On 27 August 1916 Montague-Bates was promoted to temporary brigadier general to take temporary command of the 77th Brigade in the neighbouring 26th Division, then moved on 25 September to the 83rd Brigade in the 28th Division. Finally, on 15 November 1916, he returned to the 22nd Division to assume command of the 66th Brigade, which position he held until the demobilisation of the division in Turkey in March 1919. He was in charge of the brigade during the heavy fighting of the Battles of Doiran of 1917 and 1918. In September 1919 he once more took over the 83rd Brigade, 28th Division, which was then forming part of the British Army of Occupation in Turkey.

===Turkey===
Following the occupation of Constantinople, the 83rd Brigade was garrisoning the Dardanelles forts, but in November 1919 it was moved to the Izmit area to guard the Anatolian Railway. In March 1920 it moved back to Constantinople, but a new independent brigade (242nd Brigade) was formed at Izmit under Montague-Bates. This consisted of British and Indian infantry battalions, with supporting troops.
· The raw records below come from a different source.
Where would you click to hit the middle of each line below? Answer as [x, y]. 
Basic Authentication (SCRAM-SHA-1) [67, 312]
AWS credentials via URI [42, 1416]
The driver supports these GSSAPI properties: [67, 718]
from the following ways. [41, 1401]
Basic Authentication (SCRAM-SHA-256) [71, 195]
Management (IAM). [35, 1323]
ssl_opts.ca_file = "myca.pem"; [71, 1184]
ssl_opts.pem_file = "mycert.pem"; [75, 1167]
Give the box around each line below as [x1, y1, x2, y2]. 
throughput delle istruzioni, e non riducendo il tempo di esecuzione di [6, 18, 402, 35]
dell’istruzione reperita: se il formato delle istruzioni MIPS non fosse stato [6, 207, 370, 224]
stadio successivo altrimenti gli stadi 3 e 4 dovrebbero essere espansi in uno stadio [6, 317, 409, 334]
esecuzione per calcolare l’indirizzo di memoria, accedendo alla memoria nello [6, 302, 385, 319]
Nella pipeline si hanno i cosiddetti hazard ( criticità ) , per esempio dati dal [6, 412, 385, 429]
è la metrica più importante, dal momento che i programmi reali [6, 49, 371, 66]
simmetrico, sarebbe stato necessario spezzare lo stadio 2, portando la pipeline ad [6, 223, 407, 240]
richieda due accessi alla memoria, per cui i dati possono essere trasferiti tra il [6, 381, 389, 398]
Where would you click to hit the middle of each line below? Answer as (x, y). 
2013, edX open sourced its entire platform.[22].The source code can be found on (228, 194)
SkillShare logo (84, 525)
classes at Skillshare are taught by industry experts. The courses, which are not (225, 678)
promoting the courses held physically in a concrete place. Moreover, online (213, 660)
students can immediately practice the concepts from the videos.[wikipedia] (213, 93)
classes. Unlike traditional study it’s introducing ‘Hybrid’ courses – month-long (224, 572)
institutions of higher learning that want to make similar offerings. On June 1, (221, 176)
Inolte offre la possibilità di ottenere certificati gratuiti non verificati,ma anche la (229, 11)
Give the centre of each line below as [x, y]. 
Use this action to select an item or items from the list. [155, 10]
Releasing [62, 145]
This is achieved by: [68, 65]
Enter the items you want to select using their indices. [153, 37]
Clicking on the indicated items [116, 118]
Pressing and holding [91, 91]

During August Montague-Bates authorised a sortie over the River Sarkaria to protect his perimeter against attacks by Nationalist Turks. He was reprimanded by Major-General Edmund Ironside who had just taken over command of the Izmit area. One of Montague-Bates' staff reported that the two generals 'had heated words' and 'When Brigadier Bates came out of the meeting he was white with rage, said good-bye, and having collected his belongings left with hardly a word'. Montague-Bates returned to Constantinople and was sent home. The staff officer wrongly believed that Montague-Bates had resigned his commission, and wrote that 'Monty' was 'a great loss to the army, for though not liked by many, was a first-class soldier'.

===Ireland===
On return to the United Kingdom Montague-Bates had to relinquish his temporary rank of brigadier general and reverted to the Brevet lieutenant colonelcy he had been awarded in June 1916. He rejoined the 2nd Battalion, East Surreys and in June 1921 he became Officer Commanding Troops at Dublin Castle during the peak of the violence during the Anglo-Irish War.

===Regimental service===
In August 1922 Montague-Bates returned from Northern Ireland to the 1st Battalion, East Surreys, then stationed in Egypt. He commanded the battalion from December 1923 to December 1927, in Hong Kong and India.

During this period, Montague-Bates was promoted to brevet colonel, and in March 1928 after his term of regimental command expired, he was appointed brigade commander of 141st (5th London) Brigade of the Territorial Army (TA), based at the Duke of York's Headquarters in Chelsea. He retired from the army in 1932, but served again in Cornwall, commanding the Home Guard unit for the Helford Estuary with its headquarters in Gweek. Home Guard during the World War II invasion scare of 1940–41.

Frank Montague-Bates died at the age of 78 on 21 June 1954 at his home at Manaccan. His funeral was held on 30 June at Kensal Green Cemetery.

==Awards==
During his career Montague-Bates received the following awards and honours:
- CB (1919)
- CMG (1918)
- DSO (1917)
- Mentioned in dispatches six times (1915–19)
- Legion of Honour, 4th Class (France)
- Croix de Guerre avec Palme (France)
- Commander of the Order of the Redeemer, 3rd Class (Greece)

==Publications==
- The Infantry Scout: An outline of his training, pub'd Hugh Rees, Ltd, London, 1913, reprinted (twice) in 1915.